Because we find that the plain and ordinary meaning of Public Act 83 — 942 makes clear that there is no single subject violation, we need not examine its procedural history to sustain its constitutionality. “ ‘The cardinal rule of statutory construction is to ascertain and give effect to the intent of the legislature. Solich v. George & Anna Portes Cancer Prevention Center of Chicago, Inc., 158 Ill. 2d 76, 81, 630 N.E.2d 820, 822 (1994); Kraft, Inc. v. Edgar, 138 Ill. 2d 178, 189, 561 N.E.2d 656, 661 (1990). The words of a statute are given.their plain and commonly understood meanings. Forest City Erectors v. Industrial Comm’n, 264 Ill. App. 3d 436, 439, 636 N.E.2d 969, 972 (1994). Only when the meaning of the enactment is unclear from the statutory language will the court look beyond the language and resort to aids for construction. Solich, 158 Ill. 2d at 81, 630 N.E.2d at 822.’ ” Panhandle Eastern Pipe Line Co. v. Environmental Protection Agency, 314 Ill. App. 3d 296, 301 (2000), quoting R.L. Polk & Co. v. Ryan, 296 Ill. App. 3d 132, 139-41, 694 N.E.2d 1027, 1033-34 (1998).

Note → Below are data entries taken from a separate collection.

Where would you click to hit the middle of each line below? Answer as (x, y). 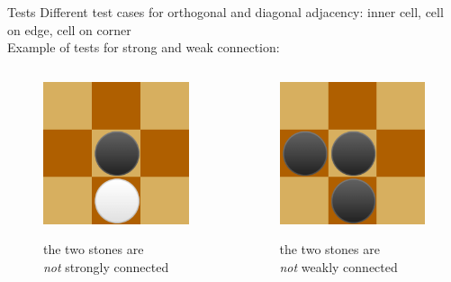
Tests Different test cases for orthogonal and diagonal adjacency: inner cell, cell (225, 12)
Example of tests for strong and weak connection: (144, 47)
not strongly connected (106, 266)
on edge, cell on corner (69, 29)
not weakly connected (338, 266)
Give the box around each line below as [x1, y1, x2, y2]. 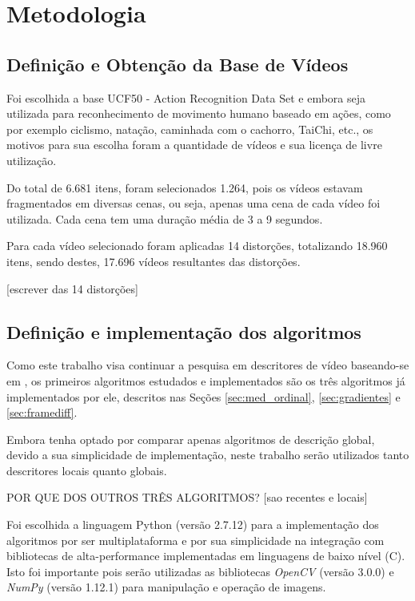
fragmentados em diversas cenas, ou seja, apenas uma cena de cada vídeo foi [6, 195, 381, 212]
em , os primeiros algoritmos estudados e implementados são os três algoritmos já [6, 372, 405, 389]
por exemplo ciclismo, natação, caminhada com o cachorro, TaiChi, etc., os [6, 120, 373, 137]
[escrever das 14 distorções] [6, 280, 138, 296]
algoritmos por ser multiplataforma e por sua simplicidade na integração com [6, 531, 385, 548]
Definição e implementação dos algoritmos [6, 319, 361, 344]
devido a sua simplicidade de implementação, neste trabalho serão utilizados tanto [6, 446, 409, 463]
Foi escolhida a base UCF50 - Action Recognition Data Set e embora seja [6, 89, 366, 106]
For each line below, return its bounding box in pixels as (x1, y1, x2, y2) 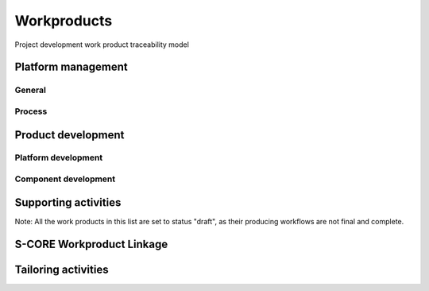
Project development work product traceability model (14, 40, 190, 49)
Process (14, 106, 48, 117)
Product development (14, 128, 125, 142)
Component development (14, 173, 116, 184)
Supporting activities (14, 196, 122, 209)
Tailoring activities (14, 262, 109, 276)
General (14, 84, 47, 95)
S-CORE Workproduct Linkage (14, 237, 168, 250)
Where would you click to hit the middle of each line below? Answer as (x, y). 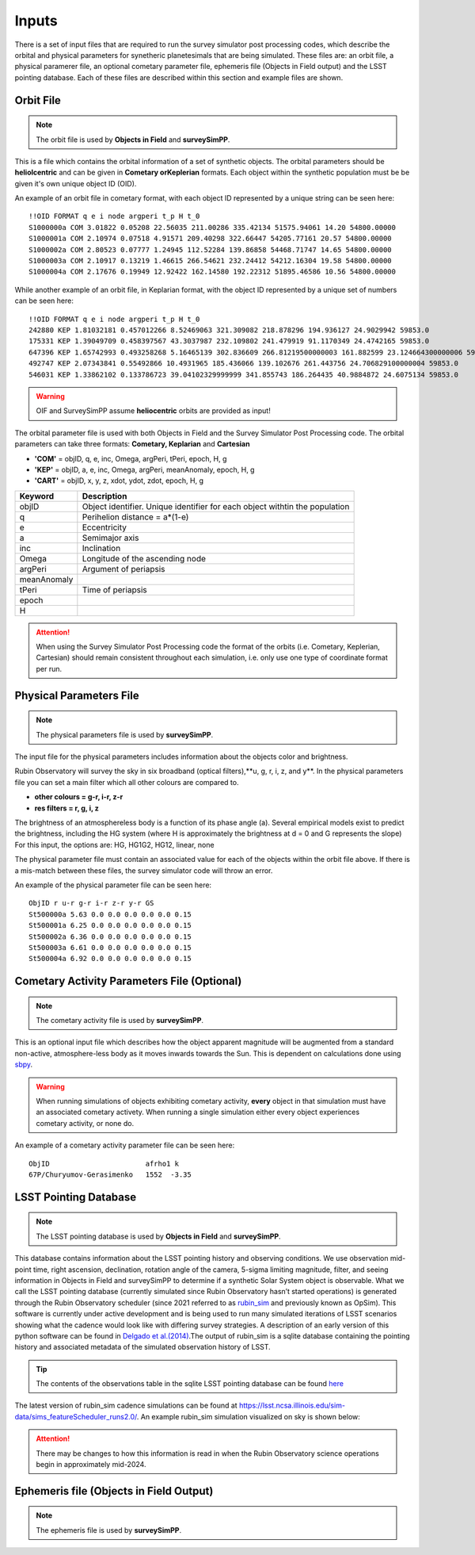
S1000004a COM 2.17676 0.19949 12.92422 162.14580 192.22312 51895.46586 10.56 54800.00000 (212, 272)
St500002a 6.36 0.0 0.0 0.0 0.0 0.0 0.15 (110, 936)
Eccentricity (104, 527)
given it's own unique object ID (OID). (76, 183)
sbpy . (24, 1065)
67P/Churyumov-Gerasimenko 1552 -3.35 (110, 1174)
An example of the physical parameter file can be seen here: (113, 885)
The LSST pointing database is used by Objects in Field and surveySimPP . (158, 1236)
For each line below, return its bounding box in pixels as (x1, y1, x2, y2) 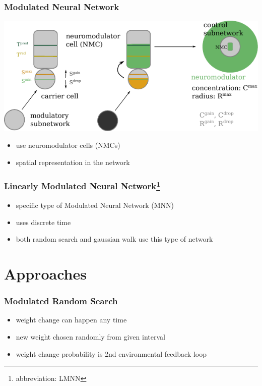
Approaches (4, 263, 87, 284)
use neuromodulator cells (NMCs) (16, 140, 120, 150)
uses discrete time (16, 216, 71, 227)
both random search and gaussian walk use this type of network (16, 234, 213, 244)
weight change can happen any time (16, 314, 127, 325)
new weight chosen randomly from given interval (16, 331, 165, 342)
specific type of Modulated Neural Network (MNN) (16, 199, 174, 210)
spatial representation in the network (16, 156, 130, 167)
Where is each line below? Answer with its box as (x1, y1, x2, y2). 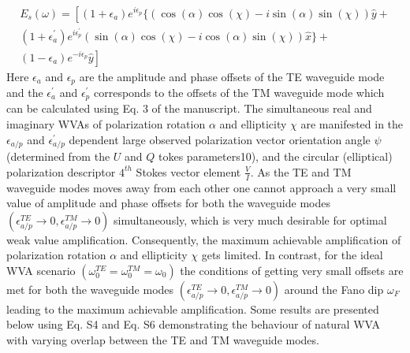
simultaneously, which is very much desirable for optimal (114, 211, 387, 228)
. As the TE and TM (250, 163, 352, 180)
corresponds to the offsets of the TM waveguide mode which (93, 84, 385, 100)
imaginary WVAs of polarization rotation (6, 116, 206, 132)
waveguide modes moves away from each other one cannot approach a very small (6, 179, 397, 195)
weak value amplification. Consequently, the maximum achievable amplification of (6, 231, 401, 247)
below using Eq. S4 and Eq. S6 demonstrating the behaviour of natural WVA (6, 316, 381, 333)
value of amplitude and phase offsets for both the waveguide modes (6, 195, 330, 211)
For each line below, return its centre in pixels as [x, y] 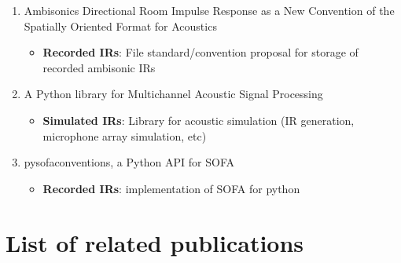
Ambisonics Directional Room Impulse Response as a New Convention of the [209, 10]
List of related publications [155, 242]
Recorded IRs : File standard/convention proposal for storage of [200, 52]
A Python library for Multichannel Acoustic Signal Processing [173, 94]
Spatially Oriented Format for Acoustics [120, 26]
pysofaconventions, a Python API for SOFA [129, 162]
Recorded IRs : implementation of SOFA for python [171, 188]
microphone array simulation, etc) [125, 135]
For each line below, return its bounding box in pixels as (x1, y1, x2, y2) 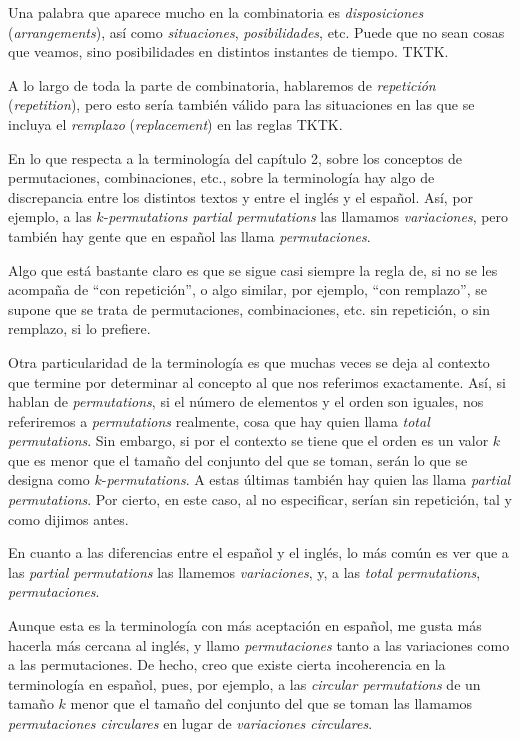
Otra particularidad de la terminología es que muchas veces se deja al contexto (8, 351, 490, 372)
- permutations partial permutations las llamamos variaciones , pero (103, 206, 509, 227)
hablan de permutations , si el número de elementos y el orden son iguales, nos (8, 391, 484, 412)
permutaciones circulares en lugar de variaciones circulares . (8, 713, 373, 733)
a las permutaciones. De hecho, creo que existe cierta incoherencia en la (8, 654, 446, 675)
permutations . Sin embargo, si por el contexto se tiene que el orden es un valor (8, 430, 489, 451)
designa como (8, 469, 90, 490)
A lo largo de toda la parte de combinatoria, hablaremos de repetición (8, 74, 436, 95)
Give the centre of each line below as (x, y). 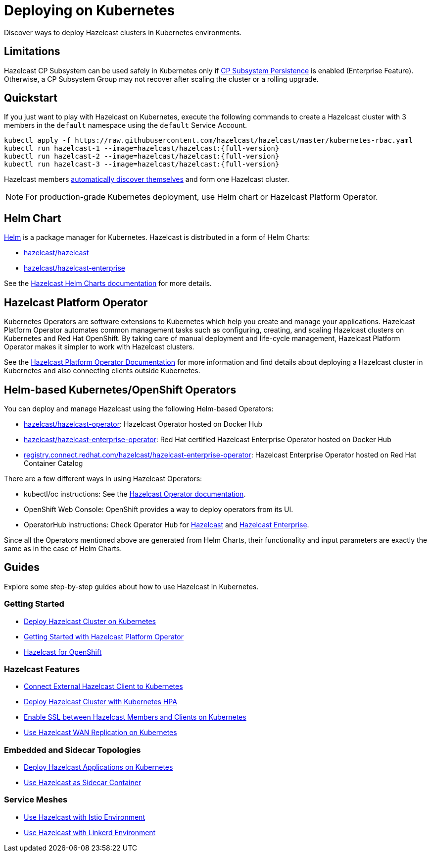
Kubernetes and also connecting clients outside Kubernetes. (102, 371)
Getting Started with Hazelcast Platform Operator (104, 636)
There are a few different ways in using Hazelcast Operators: (103, 478)
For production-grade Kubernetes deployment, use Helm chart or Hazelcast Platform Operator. (202, 197)
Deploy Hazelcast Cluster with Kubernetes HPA (100, 702)
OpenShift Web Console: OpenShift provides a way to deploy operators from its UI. (159, 509)
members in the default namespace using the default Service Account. (126, 125)
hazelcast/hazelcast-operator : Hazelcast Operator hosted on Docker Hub (143, 424)
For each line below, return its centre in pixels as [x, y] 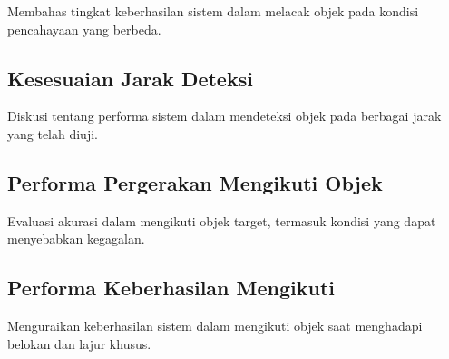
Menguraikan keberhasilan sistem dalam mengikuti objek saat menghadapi [215, 326]
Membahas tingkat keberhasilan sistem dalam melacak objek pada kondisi [213, 11]
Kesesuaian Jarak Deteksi [130, 78]
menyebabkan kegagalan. [76, 239]
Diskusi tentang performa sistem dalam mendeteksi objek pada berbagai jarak [224, 116]
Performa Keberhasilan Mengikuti [171, 288]
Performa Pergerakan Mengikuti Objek [195, 182]
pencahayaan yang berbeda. [84, 29]
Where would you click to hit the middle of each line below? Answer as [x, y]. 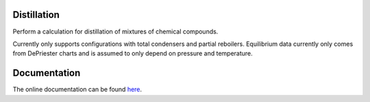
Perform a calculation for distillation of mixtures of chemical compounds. [115, 31]
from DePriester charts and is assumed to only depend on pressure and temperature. [133, 53]
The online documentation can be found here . [77, 90]
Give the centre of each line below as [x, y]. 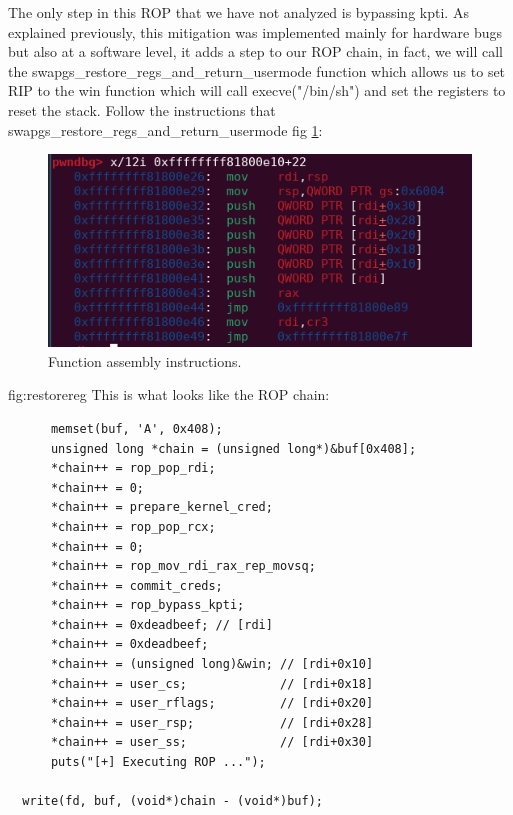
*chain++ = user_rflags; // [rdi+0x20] [212, 703]
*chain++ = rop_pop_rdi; [133, 468]
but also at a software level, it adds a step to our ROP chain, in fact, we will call [256, 51]
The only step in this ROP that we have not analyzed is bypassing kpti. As [238, 12]
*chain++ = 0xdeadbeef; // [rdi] [161, 624]
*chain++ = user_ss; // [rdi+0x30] [212, 742]
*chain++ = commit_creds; [136, 585]
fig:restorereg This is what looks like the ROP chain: [169, 394]

For the foregoing reasons, we affirm the result of the trial court in dismissing Roberts’ petition.

Affirmed.

THEIS, J., concurs.

The Beachem court also analyzed several federal Circuit Court of Appeals cases that have considered the retroactivity of Victor v. Nebraska, 511 U.S. 1, 127 L. Ed. 2d 583, 114 S. Ct. 1239 (1994), Sullivan v. Louisiana, 508 U.S. 275, 124 L. Ed. 2d 182, 113 S. Ct. 2078 (1993), and Cage v. Louisiana, 498 U.S. 39, 112 L. Ed. 2d 339, 111 S. Ct. 328 (1990), which held that jury instructions diluting the reasonable doubt standard were unconstitutional. “These cases held that Cage and its progeny fall within Teague’s second exception because ‘[t]he reasonable doubt standard guards against conviction of the innocent by ensuring the systemic accuracy of the criminal system’ and ‘use of a lower standard of proof frustrates the jury-trial guarantee.’ (Emphasis in original.) Nutter v. White, 39 F.3d 1154, 1157-58 (11th Cir. 1994) (Cage applied retroactively); accord Gaines v. Kelley, 202 F.3d 598 (2d Cir. 2000) ***.” Beachem, 317 Ill. App. 3d at 704.